__About this exercise__: Filter this material down to the lines that contain the string "only", and return those lines.
(Supplied material begins)
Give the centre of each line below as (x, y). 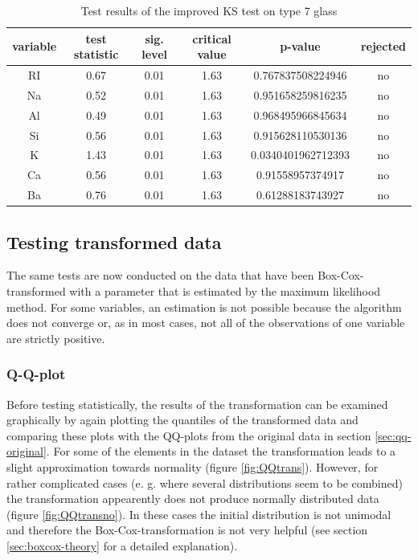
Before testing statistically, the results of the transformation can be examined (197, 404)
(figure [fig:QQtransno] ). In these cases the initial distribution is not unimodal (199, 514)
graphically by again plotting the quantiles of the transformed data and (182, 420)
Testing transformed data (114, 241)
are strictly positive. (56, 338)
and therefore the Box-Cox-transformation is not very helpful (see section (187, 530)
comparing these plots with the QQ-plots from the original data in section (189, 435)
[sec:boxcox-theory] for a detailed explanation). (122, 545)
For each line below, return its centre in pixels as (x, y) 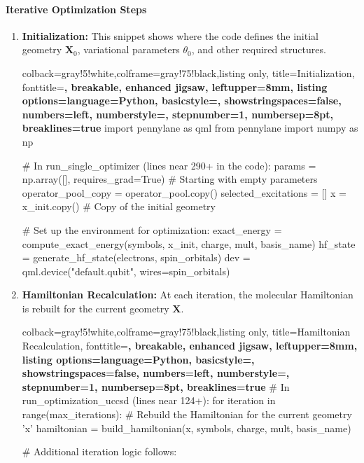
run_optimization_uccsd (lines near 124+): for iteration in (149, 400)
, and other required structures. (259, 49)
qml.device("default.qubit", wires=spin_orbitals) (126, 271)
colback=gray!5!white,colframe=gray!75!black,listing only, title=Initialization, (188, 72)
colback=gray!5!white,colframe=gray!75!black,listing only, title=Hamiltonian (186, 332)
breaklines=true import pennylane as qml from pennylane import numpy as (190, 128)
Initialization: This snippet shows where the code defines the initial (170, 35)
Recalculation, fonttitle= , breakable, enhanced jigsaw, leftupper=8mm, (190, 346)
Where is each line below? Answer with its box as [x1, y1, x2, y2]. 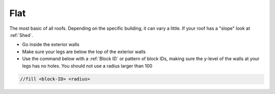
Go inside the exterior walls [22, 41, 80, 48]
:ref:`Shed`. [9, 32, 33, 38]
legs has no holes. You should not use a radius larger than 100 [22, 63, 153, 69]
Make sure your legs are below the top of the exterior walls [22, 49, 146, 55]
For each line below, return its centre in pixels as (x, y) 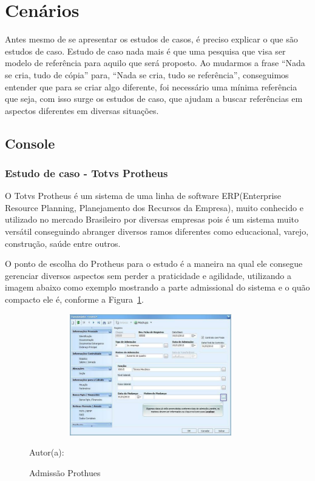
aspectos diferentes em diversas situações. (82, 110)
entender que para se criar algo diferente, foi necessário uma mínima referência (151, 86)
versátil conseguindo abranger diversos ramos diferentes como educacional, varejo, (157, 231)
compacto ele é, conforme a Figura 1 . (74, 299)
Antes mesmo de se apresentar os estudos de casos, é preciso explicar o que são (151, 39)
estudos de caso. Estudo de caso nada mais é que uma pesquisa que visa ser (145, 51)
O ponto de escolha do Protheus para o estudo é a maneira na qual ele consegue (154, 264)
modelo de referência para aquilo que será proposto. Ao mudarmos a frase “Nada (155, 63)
(Supplied material ends)
(Supplied material begins)
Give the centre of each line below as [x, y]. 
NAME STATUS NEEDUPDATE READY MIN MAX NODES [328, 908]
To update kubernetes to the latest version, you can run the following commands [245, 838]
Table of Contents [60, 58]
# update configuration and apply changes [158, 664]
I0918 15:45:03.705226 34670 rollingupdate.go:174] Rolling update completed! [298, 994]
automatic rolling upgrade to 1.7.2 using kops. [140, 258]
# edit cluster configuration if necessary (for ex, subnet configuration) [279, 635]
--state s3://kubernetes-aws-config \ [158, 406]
(Supplied material ends)
__Reply__:
colback=gray!5!white,colframe=gray!75!black,listing only, title=Initialization, (188, 72)
colback=gray!5!white,colframe=gray!75!black,listing only, title=Hamiltonian (186, 332)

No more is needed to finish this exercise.